RECURSO DE SENTENÇA. CÍVEL. INDENIZAÇÃO POR DANOS MORAIS E MATERIAIS POR DANOS POR COBRANÇA INDEVIDA DE ANUIDADE DE CONSELHO DE CLASSE. IRREGULARIDADE NA COBRANÇA NÃO COMPROVADA. RECURSO NÃO PROVIDO.

RELATÓRIO

Trata-se de recurso interposto pela parte autora em face da sentença na qual se julgou improcedente o pedido inicial. A lide versa sobre a o cancelamento de cobrança de anuidades de conselho profissional, no caso, o Conselho Regional de Administração de São Paulo CRA/SP, com bem como ao pagamento de indenização por danos materiais e morais por cobrança indevida.

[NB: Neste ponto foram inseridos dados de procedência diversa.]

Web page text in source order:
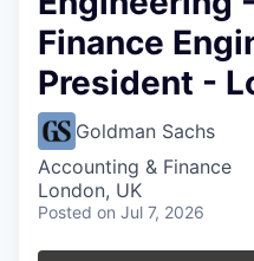
Finance
President -
Goldman Sachs
Accounting & Finance
London, UK
Posted on Jul 7, 2026
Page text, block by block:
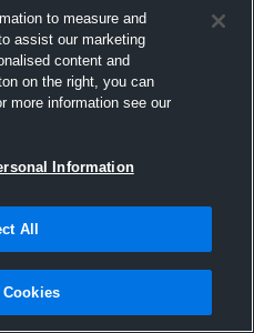
Hudl
2016
to measure and
assist our marketing
content and
on the right, you can
more information see our
Information
All
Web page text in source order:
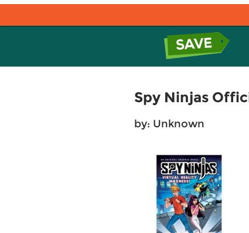
Spy Ninjas
by: Unknown
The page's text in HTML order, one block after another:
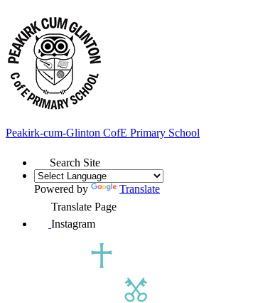
Peakirk-cum-Glinton CofE Primary School
Search Site
Powered by
Translate
Translate Page
Instagram
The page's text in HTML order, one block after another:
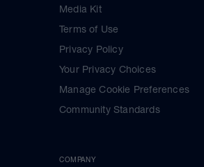
Media Kit
Terms of Use
Privacy Policy
Your Privacy Choices
Manage Cookie Preferences
Community Standards
COMPANY
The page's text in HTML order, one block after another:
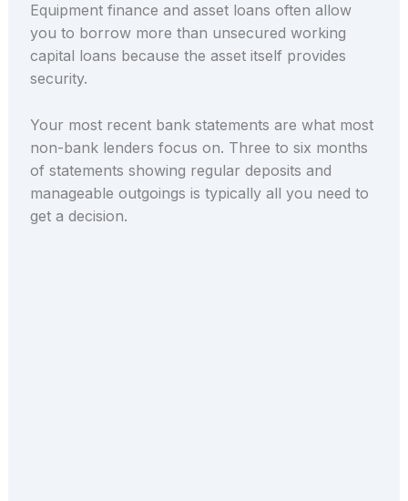
Equipment finance and asset loans often allow
you to borrow more than unsecured working
capital loans because the asset itself provides
security.
Your most recent bank statements are what most
non-bank lenders focus on. Three to six months
of statements showing regular deposits and
manageable outgoings is typically all you need to
get a decision.
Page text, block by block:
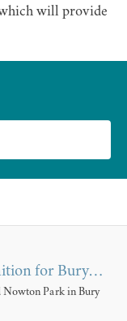
will provide
for Bury…
Nowton Park in Bury

Insurge-se o Recorrente, aduz que a cobrança das anuidades de 2016 a 2020 são indevidas, pois exerce atividade em outro estado desde 2008, mesma data na qual solicitou cancelamento da inscrição junto ao CRA/SP. Alega ainda que houve violação da Lei geral de proteção de dados pois o recorrente não estaria mais vinculado ao órgão de classe desde 2008, sendo ilegal a utilização dados e cobrança efetuadas em 2021. Reitera o pedido de condenação do réu ao pagamento de danos morais e materiais.

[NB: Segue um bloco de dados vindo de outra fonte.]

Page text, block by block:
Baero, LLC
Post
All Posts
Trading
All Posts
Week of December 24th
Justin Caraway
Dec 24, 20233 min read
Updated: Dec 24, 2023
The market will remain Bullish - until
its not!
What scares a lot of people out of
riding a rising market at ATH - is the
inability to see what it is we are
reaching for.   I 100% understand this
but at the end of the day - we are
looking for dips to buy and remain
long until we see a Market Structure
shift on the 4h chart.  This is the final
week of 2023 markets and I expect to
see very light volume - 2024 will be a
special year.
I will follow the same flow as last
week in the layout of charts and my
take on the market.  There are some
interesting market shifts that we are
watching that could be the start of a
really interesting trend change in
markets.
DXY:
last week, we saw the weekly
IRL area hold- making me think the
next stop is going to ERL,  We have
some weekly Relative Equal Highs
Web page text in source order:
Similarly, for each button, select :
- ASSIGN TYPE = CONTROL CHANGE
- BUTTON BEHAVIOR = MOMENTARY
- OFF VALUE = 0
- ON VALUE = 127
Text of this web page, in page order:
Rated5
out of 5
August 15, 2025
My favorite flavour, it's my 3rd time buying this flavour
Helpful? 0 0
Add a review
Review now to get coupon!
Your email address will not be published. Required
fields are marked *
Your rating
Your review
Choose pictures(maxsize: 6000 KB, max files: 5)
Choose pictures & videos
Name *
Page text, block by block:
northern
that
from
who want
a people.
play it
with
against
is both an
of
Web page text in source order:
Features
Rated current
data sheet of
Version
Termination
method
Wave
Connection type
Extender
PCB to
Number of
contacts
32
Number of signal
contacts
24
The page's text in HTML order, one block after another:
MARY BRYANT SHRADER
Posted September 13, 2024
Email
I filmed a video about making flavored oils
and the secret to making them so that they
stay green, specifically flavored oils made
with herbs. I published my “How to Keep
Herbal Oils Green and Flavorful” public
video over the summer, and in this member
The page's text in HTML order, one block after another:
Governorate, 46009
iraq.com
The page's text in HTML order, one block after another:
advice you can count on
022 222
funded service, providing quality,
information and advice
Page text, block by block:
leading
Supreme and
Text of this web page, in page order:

Foram apresentadas contrarrazões.

É o breve relatório.

VOTO

O pedido foi apreciado na origem com a seguinte fundamentação:

“ O autor ENRIQUE EGEA PACHECO – CPF: 307.833.648-49 objetiva provimento jurisdicional que declare a inexigibilidade de dívida lançada pelo Conselho Profissional, com a devolução valor pago pela inscrição indevida, a condenação em danos morais e a exclusão do seu nome do banco de dados do réu.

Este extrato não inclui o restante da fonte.